Filho de imigrantes sírios, Gebran Sabbag nasceu em Rio Negro, em 1932. No ano seguinte, mudou-se com a família para Curitiba. Os pais, comerciantes, custaram a aceitar a música como uma profissão. Nesta época, a imagem do músico profissional não era bem vista por causa dos ambientes em que esse profissional circulava, em sua maioria cabarés e casas de shows. Porém, ser músico foi o caminho que ele escolheu seguir.

Em 1947, o pianista estreou nos palcos do Clube Curitibano acompanhado de um conjunto vocal de filhos de associados. Depois disso, sua trajetória artística encontrou grandes nomes da música, como Lúcio Alves, Cauby Peixoto, Taiguara e Rosemary. Na história do jazz curitibano, as suas improvisações ocupam um espaço privilegiado na memória dos apreciadores do gênero musical.

Na companhia da sua esposa,Suely, que morreu em 2002, Gebran Sabbag constituiu uma grande família. O casal teve sete filhos e o pai transmitiu para todos a educação musical. Com a manutenção de eletroeletrônicos, ele mantinha o sustento da sua família. A sua oficina funcionava como um “pequeno museu” repleto de televisões e equipamentos sonoros antigos. Gostava de consertar os amplificadores valvulados, tipo de amplificador bastante utilizado nos anos 50, 60 e 70. O feito, porém, podia demorar anos devido à dificuldade de se encontrar as peças necessárias para o conserto.

Para os netos, a oficina do avô era um espaço lúdico. “Ele nos ajudava a construir umas placas de luz, algo bem simples. Mas quando se tem 6 anos, isso é uma brincadeira incrível”, relembra o neto Ricardo Sabbag. Sem exceção, todos os netos tiveram uma “cadeirinha” de ajudante na oficina do avô.

As festas de família eram regadas com muita música. Acompanhado de amigos de profissão, em pouco tempo se fazia uma banda. O som e a dança invadiam a madrugada. “Essa situação era algo normal, somente com o tempo eu percebi como é especial ser integrante de uma família de músicos”, diz Ricardo.

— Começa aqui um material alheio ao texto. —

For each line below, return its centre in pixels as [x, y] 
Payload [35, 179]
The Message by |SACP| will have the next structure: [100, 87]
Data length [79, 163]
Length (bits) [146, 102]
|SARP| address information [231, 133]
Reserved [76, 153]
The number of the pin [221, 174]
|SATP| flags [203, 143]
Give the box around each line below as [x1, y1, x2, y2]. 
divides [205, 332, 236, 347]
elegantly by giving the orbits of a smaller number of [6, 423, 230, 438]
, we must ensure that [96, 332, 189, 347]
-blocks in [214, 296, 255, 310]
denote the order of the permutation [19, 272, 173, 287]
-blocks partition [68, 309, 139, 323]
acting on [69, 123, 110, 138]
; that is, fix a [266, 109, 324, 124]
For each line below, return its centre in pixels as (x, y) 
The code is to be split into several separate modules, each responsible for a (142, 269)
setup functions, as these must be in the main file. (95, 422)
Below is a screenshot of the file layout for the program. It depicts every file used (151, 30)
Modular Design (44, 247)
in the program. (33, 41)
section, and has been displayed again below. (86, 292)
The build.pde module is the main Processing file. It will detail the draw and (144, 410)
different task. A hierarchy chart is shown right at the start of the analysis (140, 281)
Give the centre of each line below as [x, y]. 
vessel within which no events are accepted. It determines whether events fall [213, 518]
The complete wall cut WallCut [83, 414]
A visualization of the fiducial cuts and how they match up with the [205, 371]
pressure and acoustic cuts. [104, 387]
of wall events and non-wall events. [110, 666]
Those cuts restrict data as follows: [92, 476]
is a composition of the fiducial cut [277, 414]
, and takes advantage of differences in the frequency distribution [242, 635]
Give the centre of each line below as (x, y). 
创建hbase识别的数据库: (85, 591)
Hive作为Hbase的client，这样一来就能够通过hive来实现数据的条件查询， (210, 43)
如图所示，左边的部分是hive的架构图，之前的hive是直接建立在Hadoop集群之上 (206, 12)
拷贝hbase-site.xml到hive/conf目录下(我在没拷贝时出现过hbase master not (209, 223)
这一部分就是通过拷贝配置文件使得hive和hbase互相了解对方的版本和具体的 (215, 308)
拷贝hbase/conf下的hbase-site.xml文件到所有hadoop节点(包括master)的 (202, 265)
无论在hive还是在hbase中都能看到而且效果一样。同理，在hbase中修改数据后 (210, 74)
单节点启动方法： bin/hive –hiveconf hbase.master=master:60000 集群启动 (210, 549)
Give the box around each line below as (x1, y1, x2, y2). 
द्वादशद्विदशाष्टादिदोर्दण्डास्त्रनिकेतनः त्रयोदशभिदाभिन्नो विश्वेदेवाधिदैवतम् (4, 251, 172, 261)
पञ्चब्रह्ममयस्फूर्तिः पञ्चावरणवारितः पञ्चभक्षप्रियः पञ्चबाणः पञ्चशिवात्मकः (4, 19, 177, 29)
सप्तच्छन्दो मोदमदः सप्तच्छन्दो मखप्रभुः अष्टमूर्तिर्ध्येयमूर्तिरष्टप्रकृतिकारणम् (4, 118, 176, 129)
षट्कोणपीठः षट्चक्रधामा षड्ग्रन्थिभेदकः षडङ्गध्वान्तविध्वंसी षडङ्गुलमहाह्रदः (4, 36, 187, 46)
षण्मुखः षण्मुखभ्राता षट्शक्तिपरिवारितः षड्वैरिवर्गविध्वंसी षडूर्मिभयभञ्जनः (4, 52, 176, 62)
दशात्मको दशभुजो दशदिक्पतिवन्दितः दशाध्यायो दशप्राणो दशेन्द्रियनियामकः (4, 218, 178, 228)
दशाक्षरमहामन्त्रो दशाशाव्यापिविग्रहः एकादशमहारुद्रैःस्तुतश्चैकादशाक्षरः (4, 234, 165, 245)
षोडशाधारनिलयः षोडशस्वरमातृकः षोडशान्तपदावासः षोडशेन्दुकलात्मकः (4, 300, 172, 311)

No colo do avô, os netos aprendiam a tocar algumas notas no piano “a quatro mãos”. Ricardo Sabbag lembra que uma das primeiras músicas ensinadas pelo avô foi a canção popular “Oh! Susana”, sucesso de Stephen Foster.

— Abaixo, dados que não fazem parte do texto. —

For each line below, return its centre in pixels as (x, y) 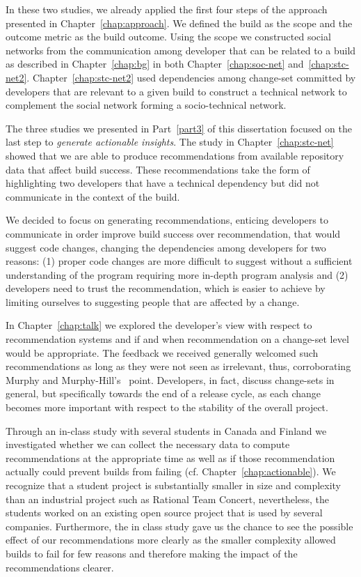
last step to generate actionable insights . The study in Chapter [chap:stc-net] (170, 142)
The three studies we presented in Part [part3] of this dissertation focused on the (179, 128)
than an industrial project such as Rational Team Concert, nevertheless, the (168, 499)
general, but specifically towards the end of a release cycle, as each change (163, 393)
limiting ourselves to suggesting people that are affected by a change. (153, 301)
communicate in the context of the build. (93, 196)
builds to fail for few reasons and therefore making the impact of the (152, 553)
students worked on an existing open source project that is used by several (164, 513)
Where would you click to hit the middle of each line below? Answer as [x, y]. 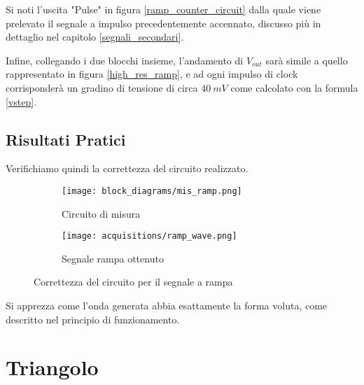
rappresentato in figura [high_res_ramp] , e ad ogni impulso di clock [152, 74]
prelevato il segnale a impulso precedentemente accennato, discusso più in [163, 23]
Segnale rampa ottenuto [113, 258]
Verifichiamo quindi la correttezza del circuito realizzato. [127, 168]
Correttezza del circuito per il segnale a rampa [133, 282]
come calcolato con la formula [294, 87]
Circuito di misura [101, 213]
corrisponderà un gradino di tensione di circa [102, 87]
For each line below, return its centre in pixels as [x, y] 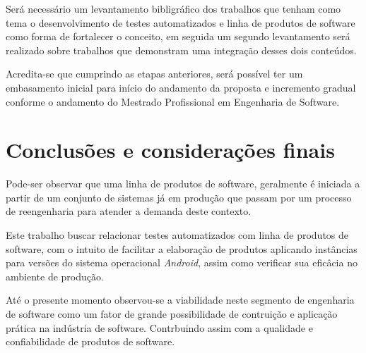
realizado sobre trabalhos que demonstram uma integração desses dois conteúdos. [181, 50]
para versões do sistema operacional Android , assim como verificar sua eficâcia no [182, 262]
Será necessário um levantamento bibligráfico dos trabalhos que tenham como [173, 8]
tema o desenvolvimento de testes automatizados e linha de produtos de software [181, 22]
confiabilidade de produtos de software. [90, 341]
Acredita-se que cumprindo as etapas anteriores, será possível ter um [154, 74]
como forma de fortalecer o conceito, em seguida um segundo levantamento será [178, 36]
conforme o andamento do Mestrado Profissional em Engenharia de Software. [173, 101]
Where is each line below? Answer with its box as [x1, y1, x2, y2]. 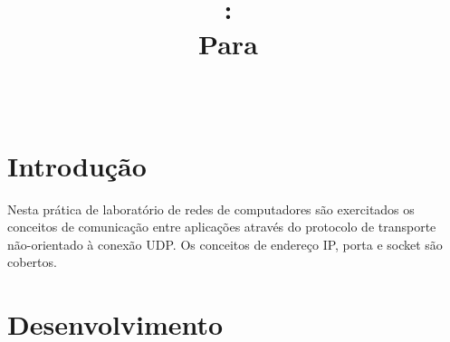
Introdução [7, 147, 147, 184]
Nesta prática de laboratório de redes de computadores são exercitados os [7, 199, 415, 218]
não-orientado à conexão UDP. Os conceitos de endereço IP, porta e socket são [7, 234, 443, 253]
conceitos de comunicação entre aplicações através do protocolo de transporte [7, 217, 436, 236]
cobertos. [7, 252, 57, 271]
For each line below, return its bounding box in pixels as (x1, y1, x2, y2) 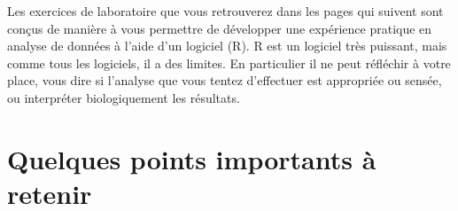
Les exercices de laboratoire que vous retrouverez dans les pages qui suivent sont (7, 2, 444, 20)
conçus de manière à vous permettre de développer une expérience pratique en (7, 19, 432, 37)
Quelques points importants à (7, 140, 376, 176)
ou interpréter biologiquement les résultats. (7, 88, 240, 106)
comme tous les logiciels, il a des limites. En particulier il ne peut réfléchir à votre (7, 53, 451, 72)
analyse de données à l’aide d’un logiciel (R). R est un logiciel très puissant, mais (7, 36, 447, 55)
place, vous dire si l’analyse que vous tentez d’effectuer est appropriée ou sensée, (7, 71, 442, 90)

Durante a carreira como pianista, Gebran se inspirou em artistas como Nat King Cole, George Shearing e Erroll Garne. Também admirava artistas da MPB, como Tom Jobim. Categoricamente, ele dizia que gostava de música boa. Em 2013, aos 81 anos, o pianista entrou pela primeira vez em um estúdio para gravar suas composições. Em uma matéria publicada na Gazeta do Povo, Sabbag afirmou que era “um privilégio ter passado a vida espichando a mão.”